START Provided data
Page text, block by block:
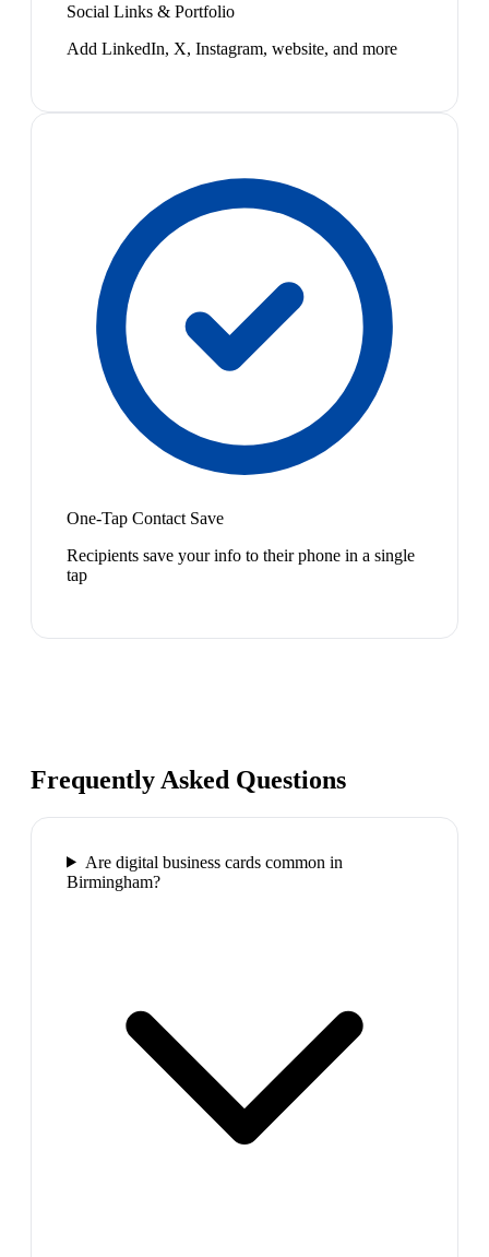
Social Links & Portfolio
Add LinkedIn, X, Instagram, website, and more
One-Tap Contact Save
Recipients save your info to their phone in a single
tap
Frequently Asked Questions
Are digital business cards common in
Birmingham?
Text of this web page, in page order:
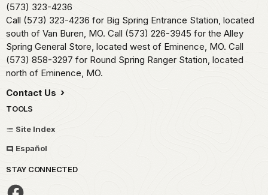
(573) 323-4236
Call (573) 323-4236 for Big Spring Entrance Station, located
south of Van Buren, MO. Call (573) 226-3945 for the Alley
Spring General Store, located west of Eminence, MO. Call
(573) 858-3297 for Round Spring Ranger Station, located
north of Eminence, MO.
Contact Us
TOOLS
Site Index
Español
STAY CONNECTED
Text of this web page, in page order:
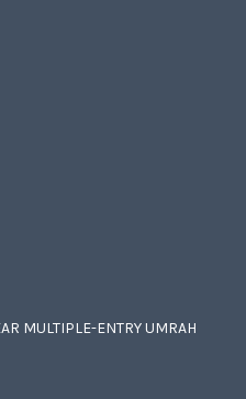
MULTIPLE-ENTRY UMRAH
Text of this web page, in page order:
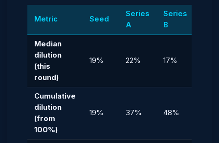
END Provided data
• Try it:
What is needed is an exact repeat of every entry above, with the pictures left out.

• Solution for this problem:
Page text, block by block:
Social Links & Portfolio
Add LinkedIn, X, Instagram, website, and more
One-Tap Contact Save
Recipients save your info to their phone in a single
tap
Frequently Asked Questions
Are digital business cards common in
Birmingham?
Text of this web page, in page order:
(573) 323-4236
Call (573) 323-4236 for Big Spring Entrance Station, located
south of Van Buren, MO. Call (573) 226-3945 for the Alley
Spring General Store, located west of Eminence, MO. Call
(573) 858-3297 for Round Spring Ranger Station, located
north of Eminence, MO.
Contact Us
TOOLS
Site Index
Español
STAY CONNECTED
Text of this web page, in page order:
MULTIPLE-ENTRY UMRAH
Text of this web page, in page order:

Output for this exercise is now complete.